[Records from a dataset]

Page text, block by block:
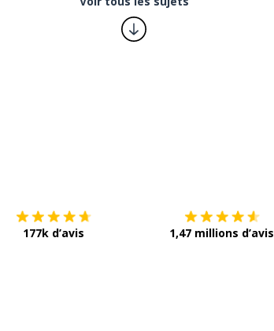
177k d’avis 1,47 millions d’avis
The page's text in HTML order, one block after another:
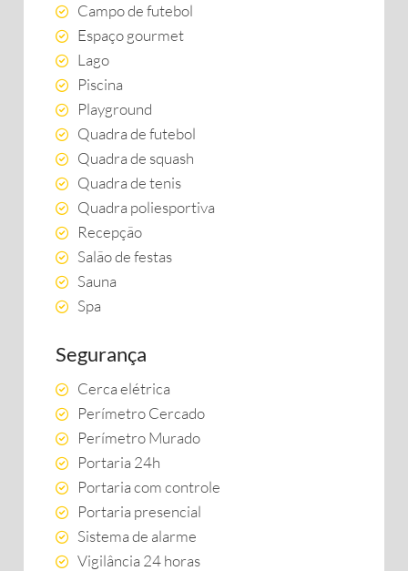
Campo de futebol
Espaço gourmet
Lago
Piscina
Playground
Quadra de futebol
Quadra de squash
Quadra de tenis
Quadra poliesportiva
Recepção
Salão de festas
Sauna
Spa
Segurança
Cerca elétrica
Perímetro Cercado
Perímetro Murado
Portaria 24h
Portaria com controle
Portaria presencial
Sistema de alarme
Vigilância 24 horas
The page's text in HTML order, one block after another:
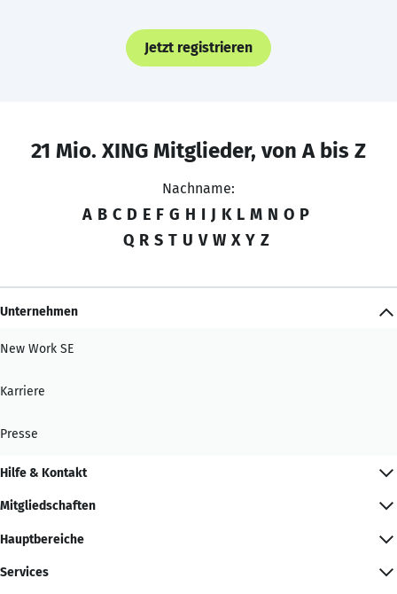
Jetzt registrieren
21 Mio. XING Mitglieder, von A bis Z
Nachname:
A B C D E F G H I J K L M N O P
Q R S T U V W X Y Z
Unternehmen
New Work SE
Karriere
Presse
Hilfe & Kontakt
Mitgliedschaften
Hauptbereiche
Services
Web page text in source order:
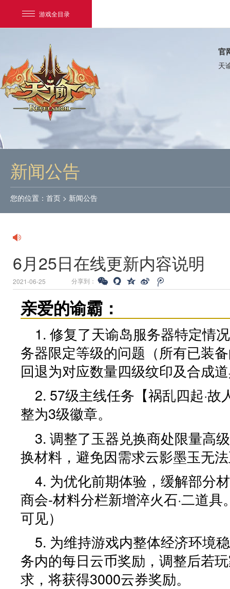
游戏全目录
网易游戏
我的足迹：
官
天
新闻公告
您的位置： 首页 > 新闻公告
6月25日在线更新内容说明
2021-06-25 分享到：
亲爱的谕霸：
1. 修复了天谕岛服务器特定情
务器限定等级的问题（所有已装
回退为对应数量四级纹印及合成
2. 57级主线任务【祸乱四起·
整为3级徽章。
3. 调整了玉器兑换商处限量高
换材料，避免因需求云影墨玉无
4. 为优化前期体验，缓解部分
商会-材料分栏新增淬火石·二道
可见）
5. 为维持游戏内整体经济环境
务内的每日云币奖励，调整后若
求，将获得3000云券奖励。
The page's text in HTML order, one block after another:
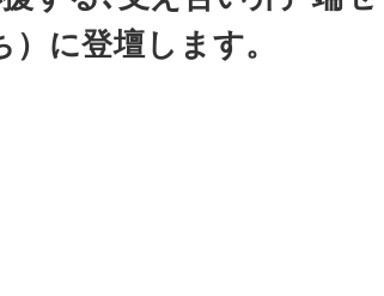
に登壇します。
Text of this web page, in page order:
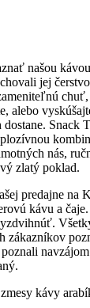
našou
jej
alebo
Snack
nás,
zlatý poklad.
predajne na
kávu a
zákazníkov
poznali
kávy

*Your task*
In the copy, omit the pictures and give every line of the data exactly.

*Answer section*
Page text, block by block:
177k d’avis 1,47 millions d’avis
The page's text in HTML order, one block after another:
Campo de futebol
Espaço gourmet
Lago
Piscina
Playground
Quadra de futebol
Quadra de squash
Quadra de tenis
Quadra poliesportiva
Recepção
Salão de festas
Sauna
Spa
Segurança
Cerca elétrica
Perímetro Cercado
Perímetro Murado
Portaria 24h
Portaria com controle
Portaria presencial
Sistema de alarme
Vigilância 24 horas
The page's text in HTML order, one block after another:
Jetzt registrieren
21 Mio. XING Mitglieder, von A bis Z
Nachname:
A B C D E F G H I J K L M N O P
Q R S T U V W X Y Z
Unternehmen
New Work SE
Karriere
Presse
Hilfe & Kontakt
Mitgliedschaften
Hauptbereiche
Services
Web page text in source order:
游戏全目录
网易游戏
我的足迹：
官
天
新闻公告
您的位置： 首页 > 新闻公告
6月25日在线更新内容说明
2021-06-25 分享到：
亲爱的谕霸：
1. 修复了天谕岛服务器特定情
务器限定等级的问题（所有已装
回退为对应数量四级纹印及合成
2. 57级主线任务【祸乱四起·
整为3级徽章。
3. 调整了玉器兑换商处限量高
换材料，避免因需求云影墨玉无
4. 为优化前期体验，缓解部分
商会-材料分栏新增淬火石·二道
可见）
5. 为维持游戏内整体经济环境
务内的每日云币奖励，调整后若
求，将获得3000云券奖励。
The page's text in HTML order, one block after another:
に登壇します。
Text of this web page, in page order:
našou
jej
alebo
Snack
nás,
zlatý poklad.
predajne na
kávu a
zákazníkov
poznali
kávy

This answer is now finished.